- Classification: Protestant
- Orientation: Reformed
- Theology: Reformed
- Governance: Policy Governance
- Region: United States
- Origin: 2021
- Congregations: 192
- Official website: arc21.org

= Alliance of Reformed Churches =

Christian denomination

The Alliance of Reformed Churches is a Reformed Christian denomination formed in 2021, currently with 192 churches. The Alliance operates under a policy governance model. Alliance churches describe their mission as pursuing innovative ways to engage a changing world with the Gospel while holding to Reformed theology.

==History==
In the 2010s, the Reformed Church in America (RCA) faced pressure to clarify its position on same-sex marriage and homosexuality. Specifically, there were disputes over what ramifications should exist over clergy conducting same sex weddings, which were being permitted by individual local classes [presbyteries] even while it was against a broader denominational doctrine and policy.

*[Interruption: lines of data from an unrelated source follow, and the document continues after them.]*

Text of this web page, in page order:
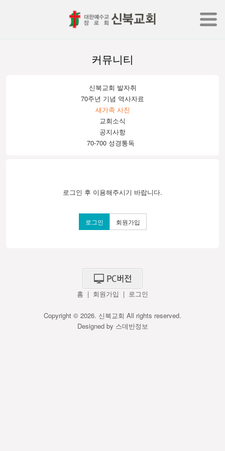
커뮤니티
신북교회 발자취
70주년 기념 역사자료
새가족 사진
교회소식
공지사항
70-700 성경통독
로그인 후 이용해주시기 바랍니다.
로그인 회원가입
홈 | 회원가입 | 로그인
Copyright © 2026. 신북교회 All rights reserved.
Designed by 스데반정보
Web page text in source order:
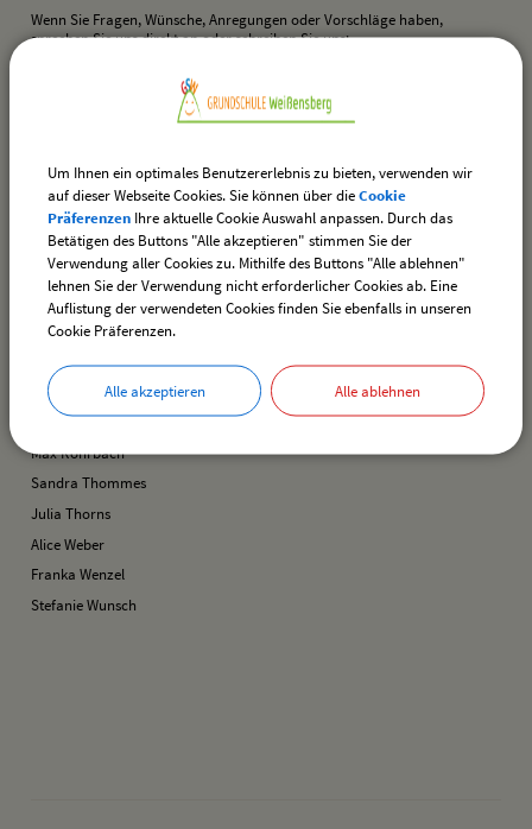
Wenn Sie Fragen, Wünsche, Anregungen oder Vorschläge haben,
sprechen Sie uns direkt an oder schreiben Sie uns:
elternbeirat@gs-weissensberg.de
Unser Elternbeirat im Schuljahr 2025/2026
Yvonne Fischer
Jacqueline Immler
Linda Lampacher
Frank Lex
Liga Meier
Jasmin Reischmann
Max Rohrbach
Sandra Thommes
Julia Thorns
Alice Weber
Franka Wenzel
Stefanie Wunsch
Um Ihnen ein optimales Benutzererlebnis zu bieten, verwenden wir
auf dieser Webseite Cookies. Sie können über dieCookie
Präferenzen Ihre aktuelle Cookie Auswahl anpassen. Durch das
Betätigen des Buttons "Alle akzeptieren" stimmen Sie der
Verwendung aller Cookies zu. Mithilfe des Buttons "Alle ablehnen"
lehnen Sie der Verwendung nicht erforderlicher Cookies ab. Eine
Auflistung der verwendeten Cookies finden Sie ebenfalls in unseren
Cookie Präferenzen.
Alle akzeptieren Alle ablehnen

In 2021, after failing to find an agreement amongst the RCA's diverse membership, there emerged a growing dissatisfaction from the more conservative members, who saw with the RCA's inability to deal with enforcement as implicit permission for churches to celebrate same-sex marriage when they form classes that support this conduct.

In response, 55 congregations seeking a new direction departed the RCA in 2021 and formed the Alliance of Reformed Churches. The Alliance was initially co-led by Dan Ackerman and Tim Vink, who helped guide the denomination through its founding period. Following their tenure, Greg Alderman became the Executive Director. Since its formation, the Alliance has seen steady growth, welcoming other churches who shares its commitment to being a Reformed Evangelical family of churches.

==Doctrine==
The Alliance affirms the Apostles' Creed, Athanasian Creed and Niceno-Constantinopolitan Creed. It considers the ordination of women as a matter for the individual church. However, the majority of local churches do not ordain female clergy.

It subscribes to the Heidelberg Catechism, the Belgic Confession, the Canons of Dort, and the Belhar Confession. It also subscribes to the Great Lakes Catechism on Marriage and Sexuality.

== Strategic Priorities ==
The Alliance identifies three strategic priorities: making disciples, equipping leaders, and multiplying ministries.